#### [About this exercise]
Check each line of the data below for the word "Master", then extract the ones that have it.

Extracted records:

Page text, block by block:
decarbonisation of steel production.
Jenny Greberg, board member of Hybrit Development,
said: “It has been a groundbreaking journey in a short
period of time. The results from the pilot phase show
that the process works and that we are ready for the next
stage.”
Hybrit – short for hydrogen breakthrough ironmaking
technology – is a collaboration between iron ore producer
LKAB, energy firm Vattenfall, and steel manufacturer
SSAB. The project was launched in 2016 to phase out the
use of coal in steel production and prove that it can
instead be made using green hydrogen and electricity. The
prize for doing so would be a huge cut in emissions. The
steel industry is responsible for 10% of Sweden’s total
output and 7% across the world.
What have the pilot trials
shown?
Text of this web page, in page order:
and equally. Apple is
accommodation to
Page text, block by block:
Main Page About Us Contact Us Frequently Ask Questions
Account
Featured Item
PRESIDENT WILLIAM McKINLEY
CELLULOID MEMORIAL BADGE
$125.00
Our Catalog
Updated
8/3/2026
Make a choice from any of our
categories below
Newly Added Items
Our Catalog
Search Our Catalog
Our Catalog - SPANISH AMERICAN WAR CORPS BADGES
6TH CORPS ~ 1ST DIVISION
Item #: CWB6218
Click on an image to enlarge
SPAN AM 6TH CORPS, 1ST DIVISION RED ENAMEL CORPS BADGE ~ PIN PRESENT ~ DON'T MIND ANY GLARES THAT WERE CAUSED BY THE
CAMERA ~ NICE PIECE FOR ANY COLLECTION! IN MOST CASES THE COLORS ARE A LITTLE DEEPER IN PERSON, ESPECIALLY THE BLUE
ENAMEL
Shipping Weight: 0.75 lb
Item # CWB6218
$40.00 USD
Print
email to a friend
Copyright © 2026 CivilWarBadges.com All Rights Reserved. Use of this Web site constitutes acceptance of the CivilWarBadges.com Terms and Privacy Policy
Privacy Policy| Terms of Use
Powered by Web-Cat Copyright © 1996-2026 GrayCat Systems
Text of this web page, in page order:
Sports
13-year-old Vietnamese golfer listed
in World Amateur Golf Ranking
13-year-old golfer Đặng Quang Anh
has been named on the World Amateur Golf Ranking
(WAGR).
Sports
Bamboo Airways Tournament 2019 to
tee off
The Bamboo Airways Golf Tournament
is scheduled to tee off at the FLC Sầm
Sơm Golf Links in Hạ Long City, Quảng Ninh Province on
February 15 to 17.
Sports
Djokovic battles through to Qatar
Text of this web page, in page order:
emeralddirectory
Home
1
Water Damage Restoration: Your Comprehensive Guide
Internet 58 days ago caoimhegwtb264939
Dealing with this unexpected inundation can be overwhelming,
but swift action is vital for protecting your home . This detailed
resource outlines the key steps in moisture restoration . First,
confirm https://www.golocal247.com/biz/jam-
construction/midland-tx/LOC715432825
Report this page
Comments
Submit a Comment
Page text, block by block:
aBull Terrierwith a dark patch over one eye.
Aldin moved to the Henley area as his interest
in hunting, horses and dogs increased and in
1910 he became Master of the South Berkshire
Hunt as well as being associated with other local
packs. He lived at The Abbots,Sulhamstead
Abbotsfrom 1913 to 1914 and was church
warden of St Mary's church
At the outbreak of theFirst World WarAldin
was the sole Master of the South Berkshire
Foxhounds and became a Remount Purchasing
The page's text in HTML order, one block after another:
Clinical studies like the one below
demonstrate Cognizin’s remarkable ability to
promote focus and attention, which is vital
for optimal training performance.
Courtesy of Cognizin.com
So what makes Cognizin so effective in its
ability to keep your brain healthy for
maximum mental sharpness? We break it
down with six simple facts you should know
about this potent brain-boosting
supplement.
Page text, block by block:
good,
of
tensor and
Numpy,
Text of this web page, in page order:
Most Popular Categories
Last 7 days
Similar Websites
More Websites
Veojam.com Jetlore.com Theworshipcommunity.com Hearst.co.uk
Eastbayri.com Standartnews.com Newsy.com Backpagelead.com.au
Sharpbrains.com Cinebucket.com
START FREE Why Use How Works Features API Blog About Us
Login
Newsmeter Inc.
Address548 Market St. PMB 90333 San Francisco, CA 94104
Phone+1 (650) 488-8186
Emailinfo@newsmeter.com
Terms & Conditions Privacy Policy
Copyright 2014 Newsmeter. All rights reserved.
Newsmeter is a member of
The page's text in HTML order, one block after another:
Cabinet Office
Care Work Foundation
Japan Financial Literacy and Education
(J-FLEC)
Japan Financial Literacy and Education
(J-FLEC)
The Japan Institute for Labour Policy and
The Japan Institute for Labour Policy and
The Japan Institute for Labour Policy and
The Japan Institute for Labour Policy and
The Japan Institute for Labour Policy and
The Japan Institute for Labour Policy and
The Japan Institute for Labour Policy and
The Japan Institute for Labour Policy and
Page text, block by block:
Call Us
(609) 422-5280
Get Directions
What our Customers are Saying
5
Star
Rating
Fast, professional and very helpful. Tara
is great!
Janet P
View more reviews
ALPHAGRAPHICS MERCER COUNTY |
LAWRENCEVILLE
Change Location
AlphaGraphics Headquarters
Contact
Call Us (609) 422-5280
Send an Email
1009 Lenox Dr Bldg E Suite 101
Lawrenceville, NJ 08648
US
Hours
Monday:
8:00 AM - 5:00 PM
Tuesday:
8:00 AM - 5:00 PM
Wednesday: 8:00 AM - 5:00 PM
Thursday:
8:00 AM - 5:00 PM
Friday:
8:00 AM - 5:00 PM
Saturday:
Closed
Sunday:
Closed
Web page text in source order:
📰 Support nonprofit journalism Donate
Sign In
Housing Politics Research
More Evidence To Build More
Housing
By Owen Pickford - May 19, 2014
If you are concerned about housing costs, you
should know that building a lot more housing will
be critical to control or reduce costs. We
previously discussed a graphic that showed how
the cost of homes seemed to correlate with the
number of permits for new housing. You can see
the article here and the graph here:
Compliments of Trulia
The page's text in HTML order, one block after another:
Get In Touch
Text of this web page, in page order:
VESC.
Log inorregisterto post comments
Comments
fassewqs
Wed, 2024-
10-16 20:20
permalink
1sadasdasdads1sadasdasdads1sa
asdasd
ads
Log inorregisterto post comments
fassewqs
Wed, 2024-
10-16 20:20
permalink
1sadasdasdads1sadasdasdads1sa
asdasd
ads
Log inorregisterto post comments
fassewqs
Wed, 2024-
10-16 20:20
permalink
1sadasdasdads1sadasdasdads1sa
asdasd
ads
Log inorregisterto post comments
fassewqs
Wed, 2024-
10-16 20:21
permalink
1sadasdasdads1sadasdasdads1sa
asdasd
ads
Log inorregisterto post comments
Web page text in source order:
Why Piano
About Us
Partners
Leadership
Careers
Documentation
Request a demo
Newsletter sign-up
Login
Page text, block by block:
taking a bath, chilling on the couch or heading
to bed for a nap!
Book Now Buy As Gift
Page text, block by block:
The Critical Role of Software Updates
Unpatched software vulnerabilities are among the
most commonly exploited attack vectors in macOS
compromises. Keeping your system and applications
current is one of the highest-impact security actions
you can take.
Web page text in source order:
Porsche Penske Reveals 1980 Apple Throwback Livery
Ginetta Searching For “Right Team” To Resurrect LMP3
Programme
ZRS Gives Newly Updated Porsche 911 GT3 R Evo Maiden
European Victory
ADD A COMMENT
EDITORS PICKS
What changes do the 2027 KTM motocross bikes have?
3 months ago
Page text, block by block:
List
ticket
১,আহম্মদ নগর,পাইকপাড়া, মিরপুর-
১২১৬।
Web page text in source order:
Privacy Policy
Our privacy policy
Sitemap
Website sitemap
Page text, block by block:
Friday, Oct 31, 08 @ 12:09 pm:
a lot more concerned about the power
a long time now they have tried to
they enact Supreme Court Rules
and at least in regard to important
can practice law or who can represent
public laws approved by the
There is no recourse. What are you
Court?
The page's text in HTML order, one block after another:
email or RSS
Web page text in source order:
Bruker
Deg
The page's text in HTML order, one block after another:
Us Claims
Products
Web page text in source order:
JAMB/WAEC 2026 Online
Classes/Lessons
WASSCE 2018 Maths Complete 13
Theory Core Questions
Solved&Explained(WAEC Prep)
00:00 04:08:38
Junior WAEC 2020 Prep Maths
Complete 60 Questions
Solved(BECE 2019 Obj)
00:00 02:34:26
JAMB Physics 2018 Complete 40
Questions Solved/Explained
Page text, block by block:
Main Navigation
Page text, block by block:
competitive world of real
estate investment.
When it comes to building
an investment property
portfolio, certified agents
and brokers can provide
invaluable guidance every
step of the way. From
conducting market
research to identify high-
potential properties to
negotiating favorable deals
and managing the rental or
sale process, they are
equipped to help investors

#### [Answer space]
1910 he became Master of the South Berkshire
was the sole Master of the South Berkshire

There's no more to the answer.